I see that there is a posting from three days ago on another forum as follows:
I'm pleased to announce that I have purchased Llagas Creek Railways from Bill Mai. I am currently working on filling back orders that were neglected. I am rebuilding our inventory as well as the Llagas website. I have two fantastic switch builders assembling switches daily. Please help spread the word that Llagas Creek Railways is back! Feel free to email me at [email protected] with any questions.
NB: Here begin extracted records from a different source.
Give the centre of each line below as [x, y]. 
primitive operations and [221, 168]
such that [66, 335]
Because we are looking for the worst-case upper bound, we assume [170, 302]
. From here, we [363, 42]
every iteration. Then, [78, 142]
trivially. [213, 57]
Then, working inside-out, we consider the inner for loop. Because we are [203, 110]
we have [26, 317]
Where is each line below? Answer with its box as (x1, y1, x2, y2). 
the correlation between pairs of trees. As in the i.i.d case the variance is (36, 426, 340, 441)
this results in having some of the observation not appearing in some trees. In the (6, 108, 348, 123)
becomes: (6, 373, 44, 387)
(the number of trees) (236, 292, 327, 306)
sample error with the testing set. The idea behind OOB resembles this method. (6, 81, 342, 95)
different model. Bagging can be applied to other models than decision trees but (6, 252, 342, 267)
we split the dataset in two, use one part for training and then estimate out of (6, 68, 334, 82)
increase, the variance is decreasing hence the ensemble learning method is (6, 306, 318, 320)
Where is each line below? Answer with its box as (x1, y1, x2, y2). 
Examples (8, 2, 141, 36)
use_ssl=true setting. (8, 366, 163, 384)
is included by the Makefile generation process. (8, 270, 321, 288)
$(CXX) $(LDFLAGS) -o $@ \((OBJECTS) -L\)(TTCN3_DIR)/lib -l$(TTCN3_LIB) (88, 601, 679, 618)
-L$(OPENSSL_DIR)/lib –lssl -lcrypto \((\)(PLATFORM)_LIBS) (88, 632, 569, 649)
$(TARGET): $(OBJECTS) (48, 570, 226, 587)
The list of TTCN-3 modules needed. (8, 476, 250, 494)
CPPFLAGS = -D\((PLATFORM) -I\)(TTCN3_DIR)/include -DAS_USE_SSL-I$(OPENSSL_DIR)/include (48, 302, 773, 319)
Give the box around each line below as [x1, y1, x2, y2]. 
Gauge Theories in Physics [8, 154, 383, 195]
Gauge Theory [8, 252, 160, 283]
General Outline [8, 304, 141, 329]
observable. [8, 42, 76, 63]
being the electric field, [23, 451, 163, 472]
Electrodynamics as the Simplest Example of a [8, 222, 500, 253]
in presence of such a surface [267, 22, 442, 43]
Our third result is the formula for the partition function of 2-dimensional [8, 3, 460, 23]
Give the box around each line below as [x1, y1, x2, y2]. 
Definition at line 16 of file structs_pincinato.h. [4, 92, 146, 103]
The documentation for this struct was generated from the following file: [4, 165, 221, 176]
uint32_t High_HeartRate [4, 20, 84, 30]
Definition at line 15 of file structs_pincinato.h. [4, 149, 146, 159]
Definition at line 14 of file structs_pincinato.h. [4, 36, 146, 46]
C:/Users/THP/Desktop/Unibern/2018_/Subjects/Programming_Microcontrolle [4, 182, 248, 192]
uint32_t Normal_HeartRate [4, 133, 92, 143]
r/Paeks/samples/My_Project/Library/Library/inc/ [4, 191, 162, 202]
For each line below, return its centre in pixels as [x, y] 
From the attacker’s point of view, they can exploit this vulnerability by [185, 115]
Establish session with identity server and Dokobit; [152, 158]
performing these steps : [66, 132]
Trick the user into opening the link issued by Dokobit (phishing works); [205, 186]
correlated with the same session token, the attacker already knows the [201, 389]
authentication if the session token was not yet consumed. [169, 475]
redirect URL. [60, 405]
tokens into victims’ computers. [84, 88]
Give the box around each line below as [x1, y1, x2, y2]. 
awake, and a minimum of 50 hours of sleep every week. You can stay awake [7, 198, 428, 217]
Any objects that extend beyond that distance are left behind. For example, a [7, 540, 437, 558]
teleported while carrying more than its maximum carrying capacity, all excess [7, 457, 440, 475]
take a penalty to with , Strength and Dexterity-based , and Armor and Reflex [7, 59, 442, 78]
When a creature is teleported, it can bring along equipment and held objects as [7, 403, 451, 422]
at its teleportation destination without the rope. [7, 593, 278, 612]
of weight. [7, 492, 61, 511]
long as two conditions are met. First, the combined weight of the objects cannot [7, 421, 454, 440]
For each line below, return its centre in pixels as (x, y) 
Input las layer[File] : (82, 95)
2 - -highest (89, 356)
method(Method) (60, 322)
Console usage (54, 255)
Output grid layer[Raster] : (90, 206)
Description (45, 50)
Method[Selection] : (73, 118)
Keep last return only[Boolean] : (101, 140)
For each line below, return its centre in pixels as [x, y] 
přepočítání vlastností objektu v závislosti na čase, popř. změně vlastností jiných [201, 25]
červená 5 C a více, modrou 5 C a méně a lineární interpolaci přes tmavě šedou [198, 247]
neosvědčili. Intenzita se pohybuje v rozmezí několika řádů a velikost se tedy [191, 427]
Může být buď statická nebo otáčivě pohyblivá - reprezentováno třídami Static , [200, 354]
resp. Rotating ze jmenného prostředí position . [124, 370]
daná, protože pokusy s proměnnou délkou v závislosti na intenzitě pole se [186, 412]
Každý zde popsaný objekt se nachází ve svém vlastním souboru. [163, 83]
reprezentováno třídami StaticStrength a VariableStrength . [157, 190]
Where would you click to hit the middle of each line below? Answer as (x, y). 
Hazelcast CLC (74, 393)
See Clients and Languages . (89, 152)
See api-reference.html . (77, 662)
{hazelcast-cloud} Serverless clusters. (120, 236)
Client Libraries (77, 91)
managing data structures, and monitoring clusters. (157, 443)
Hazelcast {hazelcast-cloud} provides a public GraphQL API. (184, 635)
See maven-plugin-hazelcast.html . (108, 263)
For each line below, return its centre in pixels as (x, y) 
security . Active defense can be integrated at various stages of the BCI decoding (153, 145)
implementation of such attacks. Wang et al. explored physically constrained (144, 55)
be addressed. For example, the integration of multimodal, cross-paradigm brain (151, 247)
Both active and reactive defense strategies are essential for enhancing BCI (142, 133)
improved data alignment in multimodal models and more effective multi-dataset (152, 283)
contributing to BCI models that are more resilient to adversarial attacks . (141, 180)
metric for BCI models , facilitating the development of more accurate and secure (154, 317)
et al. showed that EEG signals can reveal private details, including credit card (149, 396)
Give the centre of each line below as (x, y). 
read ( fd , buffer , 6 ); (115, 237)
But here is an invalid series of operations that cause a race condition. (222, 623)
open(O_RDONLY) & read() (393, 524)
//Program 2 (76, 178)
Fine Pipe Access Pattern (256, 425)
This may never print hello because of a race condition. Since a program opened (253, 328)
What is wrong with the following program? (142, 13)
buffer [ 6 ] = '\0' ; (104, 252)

It doesn't show on the listing, but the new owner is Bryan Dickson ~ 724-986-5079
So, that is good news for any of us that like Llagas Creek track.
I do hope that he makes a good go of it.
All the best,
David Leech, Delta, Canada


----------



## Bryan14 (Oct 12, 2012)

This is Bryan Dickson, the new owner of Llagas Creek. I just finished updating our website and I'm in need of a few pictures. If anyone has any pictures containing any of our Llagas products and they wouldn't mind me posting them on our website, please post them here or email me [email protected]

Thanks, 

Bryan


----------



## Greg Elmassian (Jan 3, 2008)

I've updated my links to your company on my web site Bryan:

http://www.elmassian.com/index.php?...4:track-and-rail-material&catid=20&Itemid=109

If you want to know "why do I care", scroll to the bottom of any of my 650 web site pages, and see how many people are viewing the site at the moment...

under "Who's Online".... 124 people right now at 8:30 pm pacific time.

So, any additions or updates, let me know, I'll be happy to update the site.

Greg


----------



## Bryan14 (Oct 12, 2012)

Thank you very much Greg, I really appreciate you helping me to spread the word about Llagas Creek Railways!


----------